Intelligent Image Processing describes the EyeTap technology that allows non-invasive tapping into the human eye through devices built into eyeglass frames. This isn't merely about a computer screen inside eyeglasses, but rather the ability to have a shared telepathic experience among viewers. Written by the developer of the EyeTap principle, this work explores the practical application and far-reaching implications this new technology has for human telecommunications.

Product Details

ISBN-13: 9780471406372
Publisher: Wiley
Publication date: 12/03/2001
Series: Adaptive and Cognitive Dynamic Systems: Signal Processing, Learning, Communications and Control , #27
Pages: 368
Product dimensions: 6.38(w) x 9.35(h) x 0.85(d)

About the Author

STEVE MANN is Professor in the Department of Electrical Engineering and Computer Engineering at the University of Toronto.

Read an Excerpt

Intelligent Image Processing


By Steve Mann

John Wiley & Sons

ISBN: 0-471-40637-6


Chapter One

HUMANISTIC INTELLIGENCE AS A BASIS FOR INTELLIGENT IMAGE PROCESSING

Personal imaging is an integrated personal technologies, personal communicators, and mobile multimedia methodology. In particular, personal imaging devices are characterized by an "always ready" usage model, and comprise a device or devices that are typically carried or worn so that they are always with us.

An important theoretical development in the field of personal imaging is that of humanistic intelligence (HI). HI is a new information-processing framework in which the processing apparatus is inextricably intertwined with the natural capabilities of our human body and intelligence. Rather than trying to emulate human intelligence, HI recognizes that the human brain is perhaps the best neural network of its kind, and that there are many new signal processing applications, within the domain of personal imaging, that can make use of this excellent but often overlooked processor that we already have attached to our bodies. Devices that embody HI are worn (or carried) continuously during all facets of ordinary day-to-day living. Through long-term adaptation they begin to function as a true extension of the mind and body.

1.1 HUMANISTIC INTELLIGENCE

HI is a new form of "intelligence." Its goal is to not only work in extremely close synergy with the human user, rather than as a separate entity, but, more important, to arise, in part, because of the very existence of the human user. This close synergy is achieved through an intelligent user-interface to signal-processing hardware that is both in close physical proximity to the user and is constant.

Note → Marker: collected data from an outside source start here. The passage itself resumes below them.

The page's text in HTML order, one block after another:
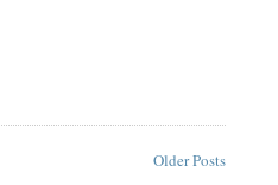
Older Posts
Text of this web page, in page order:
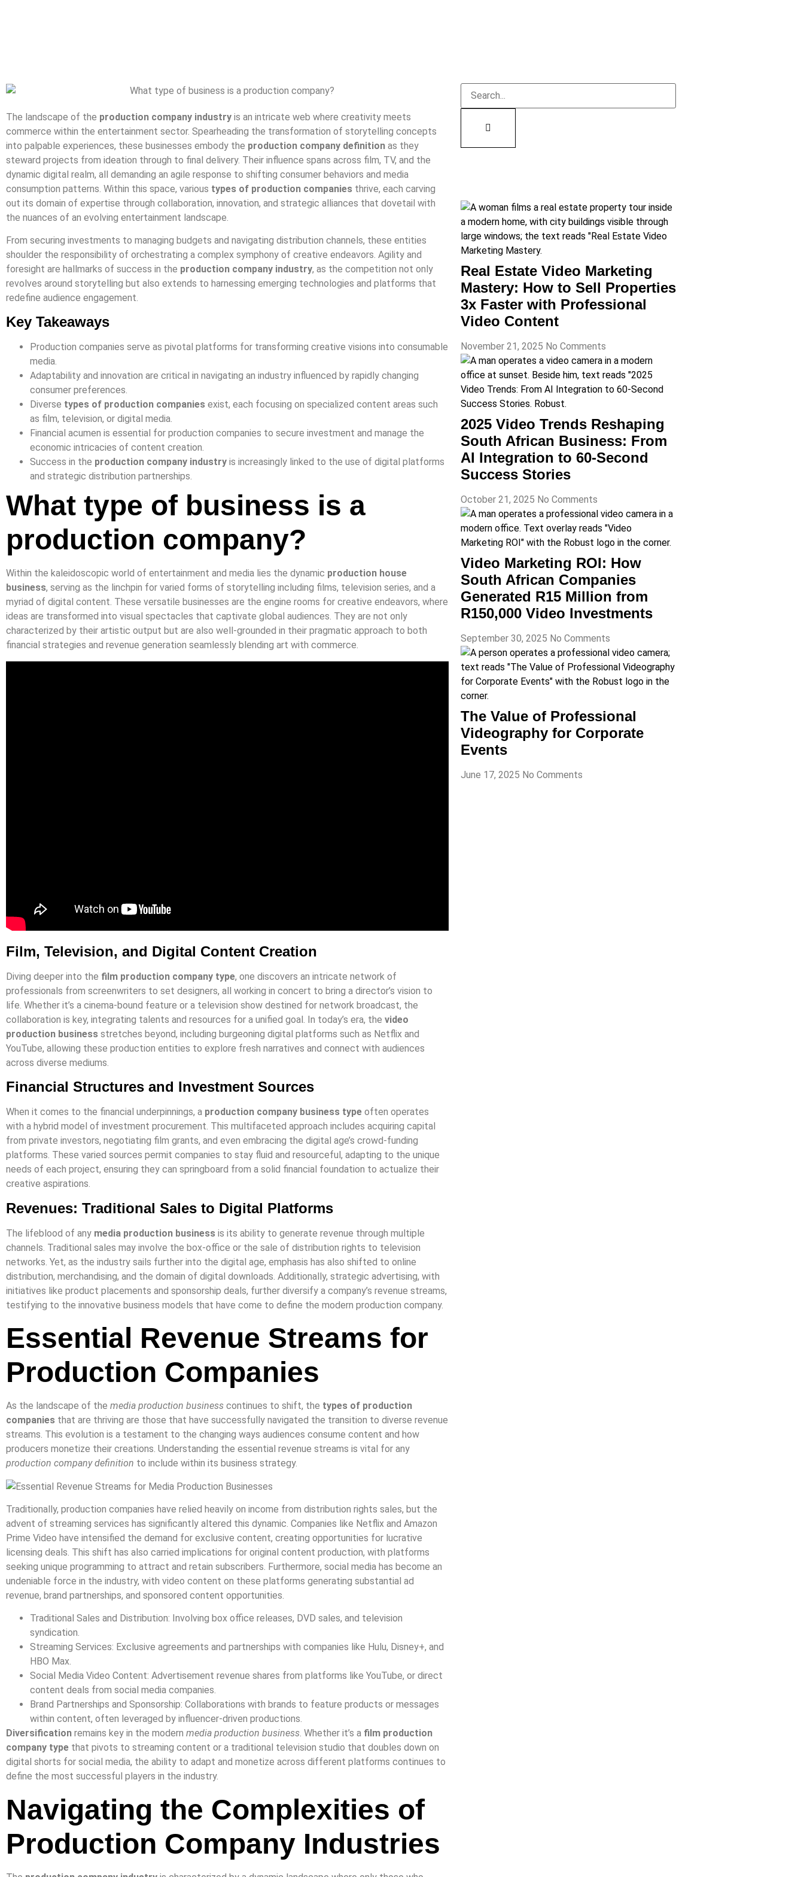
The landscape of the production company industry is an intricate web where creativity meets
commerce within the entertainment sector. Spearheading the transformation of storytelling concepts
into palpable experiences, these businesses embody the production company definition as they
steward projects from ideation through to final delivery. Their influence spans across film, TV, and the
dynamic digital realm, all demanding an agile response to shifting consumer behaviors and media
consumption patterns. Within this space, various types of production companies thrive, each carving
out its domain of expertise through collaboration, innovation, and strategic alliances that dovetail with
the nuances of an evolving entertainment landscape.
From securing investments to managing budgets and navigating distribution channels, these entities
shoulder the responsibility of orchestrating a complex symphony of creative endeavors. Agility and
foresight are hallmarks of success in the production company industry, as the competition not only
revolves around storytelling but also extends to harnessing emerging technologies and platforms that
redefine audience engagement.
Key Takeaways
Production companies serve as pivotal platforms for transforming creative visions into consumable
media.
Adaptability and innovation are critical in navigating an industry influenced by rapidly changing
consumer preferences.
Diverse types of production companies exist, each focusing on specialized content areas such
as film, television, or digital media.
Financial acumen is essential for production companies to secure investment and manage the
economic intricacies of content creation.
Success in the production company industry is increasingly linked to the use of digital platforms
and strategic distribution partnerships.
What type of business is a
production company?
Within the kaleidoscopic world of entertainment and media lies the dynamic production house
business, serving as the linchpin for varied forms of storytelling including films, television series, and a
myriad of digital content. These versatile businesses are the engine rooms for creative endeavors, where
ideas are transformed into visual spectacles that captivate global audiences. They are not only
characterized by their artistic output but are also well-grounded in their pragmatic approach to both
financial strategies and revenue generation seamlessly blending art with commerce.
Film, Television, and Digital Content Creation
Diving deeper into the film production company type, one discovers an intricate network of
professionals from screenwriters to set designers, all working in concert to bring a director’s vision to
life. Whether it’s a cinema-bound feature or a television show destined for network broadcast, the
collaboration is key, integrating talents and resources for a unified goal. In today’s era, the video
production business stretches beyond, including burgeoning digital platforms such as Netflix and
YouTube, allowing these production entities to explore fresh narratives and connect with audiences
across diverse mediums.
Financial Structures and Investment Sources
When it comes to the financial underpinnings, a production company business type often operates
with a hybrid model of investment procurement. This multifaceted approach includes acquiring capital
from private investors, negotiating film grants, and even embracing the digital age’s crowd-funding
platforms. These varied sources permit companies to stay fluid and resourceful, adapting to the unique
needs of each project, ensuring they can springboard from a solid financial foundation to actualize their
creative aspirations.
Revenues: Traditional Sales to Digital Platforms
The lifeblood of any media production business is its ability to generate revenue through multiple
channels. Traditional sales may involve the box-office or the sale of distribution rights to television
networks. Yet, as the industry sails further into the digital age, emphasis has also shifted to online
distribution, merchandising, and the domain of digital downloads. Additionally, strategic advertising, with
initiatives like product placements and sponsorship deals, further diversify a company’s revenue streams,
testifying to the innovative business models that have come to define the modern production company.
Essential Revenue Streams for
Production Companies
As the landscape of the media production business continues to shift, the types of production
companies that are thriving are those that have successfully navigated the transition to diverse revenue
streams. This evolution is a testament to the changing ways audiences consume content and how
producers monetize their creations. Understanding the essential revenue streams is vital for any
production company definition to include within its business strategy.
Traditionally, production companies have relied heavily on income from distribution rights sales, but the
advent of streaming services has significantly altered this dynamic. Companies like Netflix and Amazon
Prime Video have intensified the demand for exclusive content, creating opportunities for lucrative
licensing deals. This shift has also carried implications for original content production, with platforms
seeking unique programming to attract and retain subscribers. Furthermore, social media has become an
undeniable force in the industry, with video content on these platforms generating substantial ad
revenue, brand partnerships, and sponsored content opportunities.
Traditional Sales and Distribution: Involving box office releases, DVD sales, and television
syndication.
Streaming Services: Exclusive agreements and partnerships with companies like Hulu, Disney+, and
HBO Max.
Social Media Video Content: Advertisement revenue shares from platforms like YouTube, or direct
content deals from social media companies.
Brand Partnerships and Sponsorship: Collaborations with brands to feature products or messages
within content, often leveraged by influencer-driven productions.
Diversification remains key in the modern media production business. Whether it’s a film production
company type that pivots to streaming content or a traditional television studio that doubles down on
digital shorts for social media, the ability to adapt and monetize across different platforms continues to
define the most successful players in the industry.
Navigating the Complexities of
Production Company Industries
Real Estate Video Marketing
Mastery: How to Sell Properties
3x Faster with Professional
Video Content
November 21, 2025 No Comments
2025 Video Trends Reshaping
South African Business: From
AI Integration to 60-Second
Success Stories
October 21, 2025 No Comments
Video Marketing ROI: How
South African Companies
Generated R15 Million from
R150,000 Video Investments
September 30, 2025 No Comments
The Value of Professional
Videography for Corporate
Events
June 17, 2025 No Comments
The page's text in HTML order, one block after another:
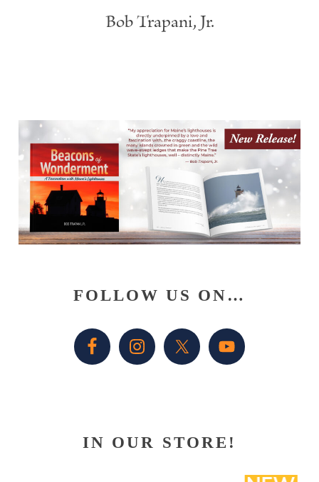
Bob Trapani, Jr.
Primary
Sidebar
FOLLOW US ON…
IN OUR STORE!
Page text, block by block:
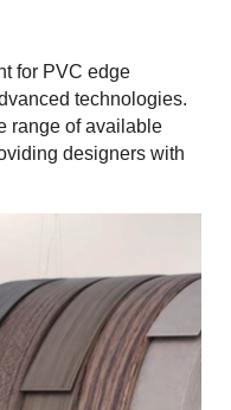
for PVC edge
technologies.
range of available
designers with
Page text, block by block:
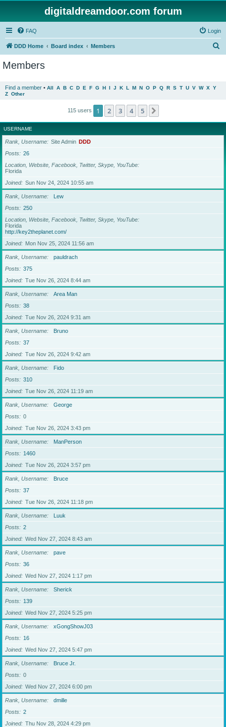
digitaldreamdoor.com forum
FAQ Login
DDD Home Board index Members
Members
Find a member • All A B C D E F G H I J K L M N O P Q R S T U V W X Y
Z Other
115 users 1 2 3 4 5
USERNAME
Rank, Username Site Admin DDD
Posts
26
Location, Website, Facebook, Twitter, Skype, YouTube
Florida
Joined
Sun Nov 24, 2024 10:55 am
Rank, Username
Lew
Posts
250
Location, Website, Facebook, Twitter, Skype, YouTube
Florida
http://key2theplanet.com/
Joined
Mon Nov 25, 2024 11:56 am
Rank, Username
pauldrach
Posts
375
Joined
Tue Nov 26, 2024 8:44 am
Rank, Username
Area Man
Posts
38
Joined
Tue Nov 26, 2024 9:31 am
Rank, Username
Bruno
Posts
37
Joined
Tue Nov 26, 2024 9:42 am
Rank, Username
Fido
Posts
310
Joined
Tue Nov 26, 2024 11:19 am
Rank, Username
George
Posts
0
Joined
Tue Nov 26, 2024 3:43 pm
Rank, Username
ManPerson
Posts
1460
Joined
Tue Nov 26, 2024 3:57 pm
Rank, Username
Bruce
Posts
37
Joined
Tue Nov 26, 2024 11:18 pm
Rank, Username
Luuk
Posts
2
Joined
Wed Nov 27, 2024 8:43 am
Rank, Username
pave
Posts
36
Joined
Wed Nov 27, 2024 1:17 pm
Rank, Username
Sherick
Posts
139
Joined
Wed Nov 27, 2024 5:25 pm
Rank, Username
xGongShowJ03
Posts
16
Joined
Wed Nov 27, 2024 5:47 pm
Rank, Username
Bruce Jr.
Posts
0
Joined
Wed Nov 27, 2024 6:00 pm
Rank, Username
dmille
Posts
2
Joined
Thu Nov 28, 2024 4:29 pm
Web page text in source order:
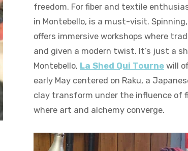
freedom. For fiber and textile
in Montebello, is a must-visit.
offers immersive workshops where
and given a modern twist. It’s just a
Montebello, La Shed Qui Tourne will
early May centered on Raku, a
clay transform under the influence of
where art and alchemy converge.
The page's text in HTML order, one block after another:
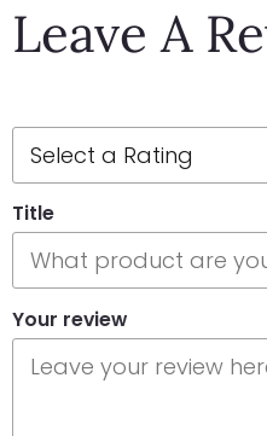
Leave A
Title
Your review
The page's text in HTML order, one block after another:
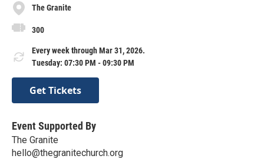
The Granite
300
Every week through Mar 31, 2026.
Tuesday: 07:30 PM - 09:30 PM
Get Tickets
Event Supported By
The Granite
hello@thegranitechurch.org
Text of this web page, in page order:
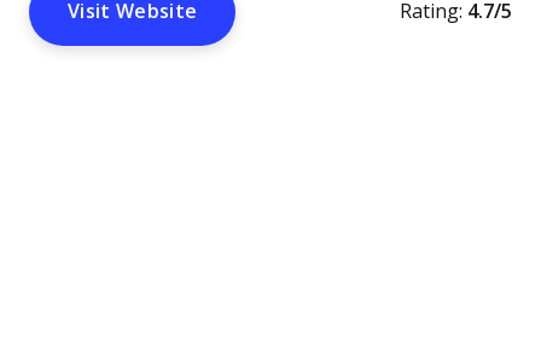
Visit Website Rating: 4.7/5
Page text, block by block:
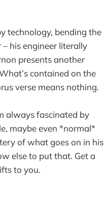
technology, bending the
his engineer literally
presents another
contained on the
verse means nothing.
always fascinated by
maybe even *normal*
of what goes on in his
else to put that. Get a
to you.
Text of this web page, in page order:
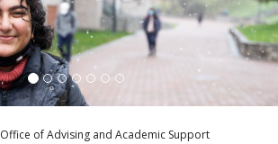
Office of Advising and Academic Support
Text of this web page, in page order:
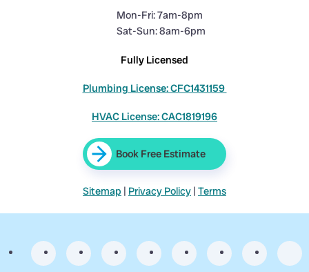
Mon-Fri: 7am-8pm
Sat-Sun: 8am-6pm
Fully Licensed
Plumbing License: CFC1431159
HVAC License: CAC1819196
Book Free Estimate
Sitemap | Privacy Policy | Terms
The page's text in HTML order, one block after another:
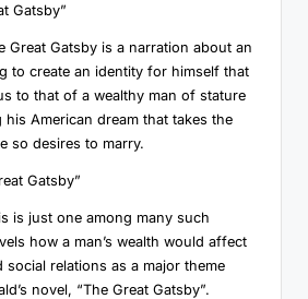
Gatsby”
Great Gatsby is a narration about an
to create an identity for himself that
to that of a wealthy man of stature
his American dream that takes the
so desires to marry.
Gatsby”
is just one among many such
how a man’s wealth would affect
social relations as a major theme
novel, “The Great Gatsby”.
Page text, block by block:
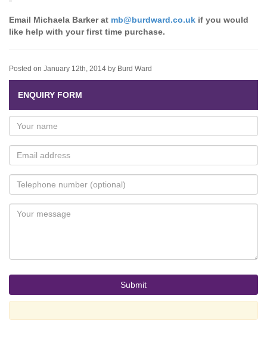
Email Michaela Barker at mb@burdward.co.uk if you would
like help with your first time purchase.
Posted on January 12th, 2014 by Burd Ward
ENQUIRY FORM
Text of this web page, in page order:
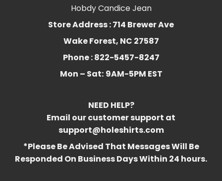
Hobdy Candice Jean
Store Address : 714 Brewer Ave
Wake Forest, NC 27587
Phone : 822-5457-8247
Mon – Sat: 9AM-5PM EST
NEED HELP?
Email our customer support at
support@holeshirts.com
*Please Be Advised That Messages Will Be
Responded On Business Days Within 24 hours.

There are two kinds of constancy: one is called operational constancy, and the other is called interactional constancy. Operational constancy also refers to an always ready-to-run condition, in the sense that although the apparatus may have power-saving ("sleep") modes, it is never completely "dead" or shut down or in a temporary inoperable state that would require noticeable time from which to be "awakened."

The other kind of constancy, called interactional constancy, refers to a constancy of user-interface. It is the constancy of user-interface that separates systems embodying a personal imaging architecture from other personal devices, such as pocket calculators, personal digital assistants (PDAs), and other imaging devices, such as handheld video cameras.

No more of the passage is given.